A system is closed if it can’t exchange energy, matter, or heat with its surroundings. A sealed box, for example, is a closed system.

The first law of thermodynamics explains why open systems naturally tend to run hotter than closed ones. When an open system absorbs heat, it can either release it as waste heat or it can transfer it to its surroundings. If the system doesn’t release the heat, then it is naturally going to get hotter.

Applications of the first law

A few typical examples of the first law of thermodynamics are:

Heat Engine: The heat engine is the most common practical application of the First Law.  Heat engines convert thermal energy to mechanical energy and vice versa. A heat engine is a device in which a system goes through a cyclic process that converts heat into work. Open systems comprise the vast majority of heat engines. The basic concept of a heat engine is based on the relationships between heat, volume, and pressure of a working fluid. This fluid is normally a gas, but in some cases, it may transition from gas to liquid and back to gas during a cycle.

Refrigerator, Air conditioner, and heat pump: A refrigerator works in the opposite direction of a heat engine. Refrigerators and heat pumps are mechanical energy converters that convert mechanical energy to thermal energy. Closed systems account for the vast majority of these. The working fluid is sent outside by a mechanical pump, where it is compressed and heated. A reverse-cycle air conditioner is simply referred to as a heat pump.

Some natural examples of the first law of thermodynamics are Photosynthesis and Metabolism. In photosynthesis, Solar energy is absorbed by the leaves of a green plant as it reaches the earth. In the process known as photosynthesis, individual cells in the leaves use solar energy to convert carbon dioxide and water into carbohydrates. Solar energy is transformed into chemical energy, which is stored in carbohydrate molecules.

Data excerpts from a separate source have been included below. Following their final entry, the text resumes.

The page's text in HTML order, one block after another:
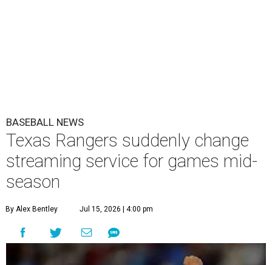
BASEBALL NEWS
Texas Rangers suddenly change
streaming service for games mid-
season
By Alex Bentley Jul 15, 2026 | 4:00 pm
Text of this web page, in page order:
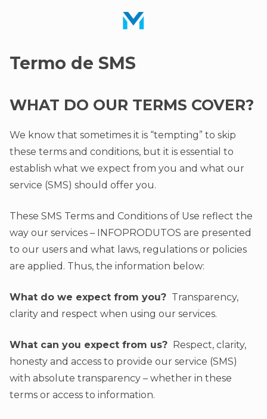
Termo de SMS
WHAT DO OUR TERMS COVER?
We know that sometimes it is “tempting” to skip
these terms and conditions, but it is essential to
establish what we expect from you and what our
service (SMS) should offer you.
These SMS Terms and Conditions of Use reflect the
way our services – INFOPRODUTOS are presented
to our users and what laws, regulations or policies
are applied. Thus, the information below:
What do we expect from you? Transparency,
clarity and respect when using our services.
What can you expect from us?
Respect, clarity,
honesty and access to provide our service (SMS)
with absolute transparency – whether in these
terms or access to information.
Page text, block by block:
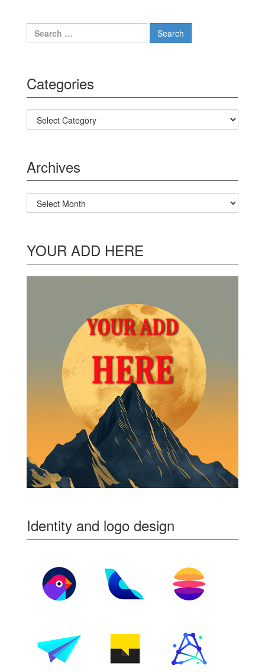
Search for:
Categories
Categories
Archives
Archives
YOUR ADD HERE
Identity and logo design
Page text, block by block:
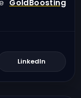
GoldBoosting
LinkedIn
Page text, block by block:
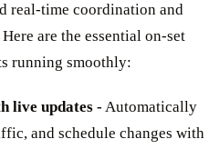
real-time coordination and
are the essential on-set
running smoothly:
live updates - Automatically
and schedule changes with
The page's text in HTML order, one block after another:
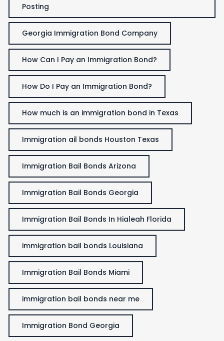
Posting
Georgia Immigration Bond Company
How Can I Pay an Immigration Bond?
How Do I Pay an Immigration Bond?
How much is an immigration bond in Texas
Immigration ail bonds Houston Texas
Immigration Bail Bonds Arizona
Immigration Bail Bonds Georgia
Immigration Bail Bonds In Hialeah Florida
immigration bail bonds Louisiana
Immigration Bail Bonds Miami
immigration bail bonds near me
Immigration Bond Georgia
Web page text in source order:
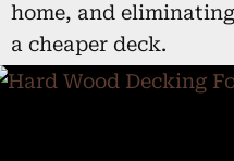
home, and
a cheaper deck.

The incandescent light bulb is a well-known example of the law of conservation of energy. When a thin wire within the bulb is heated until it glows, light is created. In the wire, electrical energy is turned into both heat and light energy.

Summary

Thermodynamics is the study of heat and energy. It's used to explain why some systems naturally tend to run hotter or colder than others. It also explains why some systems naturally tend to stay the same while others naturally tend to change over time. The laws of thermodynamics are the fundamental principles that govern the physics of heat and thermal energy. The laws are based on the concept that energy is neither created nor destroyed, but can be transferred between different forms. 

The First Law of Thermodynamics explains why open systems naturally tend to run hotter than closed ones. Closed systems naturally tend to run colder than open ones. It states that energy can be neither created nor destroyed - only changed from one form to another. This means that the universe's total amount of energy remains constant. The only way that energy can change is if it is converted from one form to another.

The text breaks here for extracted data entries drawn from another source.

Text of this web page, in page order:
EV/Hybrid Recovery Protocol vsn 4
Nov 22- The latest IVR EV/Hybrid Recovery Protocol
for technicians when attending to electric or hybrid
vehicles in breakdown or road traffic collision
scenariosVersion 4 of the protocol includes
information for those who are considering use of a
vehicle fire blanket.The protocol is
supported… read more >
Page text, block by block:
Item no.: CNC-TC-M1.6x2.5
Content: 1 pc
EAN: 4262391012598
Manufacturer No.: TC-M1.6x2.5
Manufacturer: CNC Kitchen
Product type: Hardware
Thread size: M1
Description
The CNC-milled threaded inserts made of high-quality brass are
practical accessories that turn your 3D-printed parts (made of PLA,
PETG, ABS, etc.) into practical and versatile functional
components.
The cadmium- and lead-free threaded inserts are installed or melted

FAQ's related to this article

1. Is thermodynamic physics?

Yes, Thermodynamics is a discipline of physics that investigates how energy moves through a system. Heat is a kind of energy that correlates to mechanical work, according to thermodynamics.

2. Is it possible to apply the first law of thermodynamics to any system?

Yes, the first law can be applied to any thermodynamic system.

3. In the steam table, the entropy is shown a zero for

Saturated liquid at 0°C

4. Is it possible to express the first law of thermodynamics in terms of entropy?

No, the first law is simply about conserving energy.

5. What is an example of a natural closed system?

There are no truly closed systems in nature. Energy will always have the ability to enter and exit a system. However, to better understand the parts of an open system, such as an ecosystem, it may be useful to imagine it as a closed system.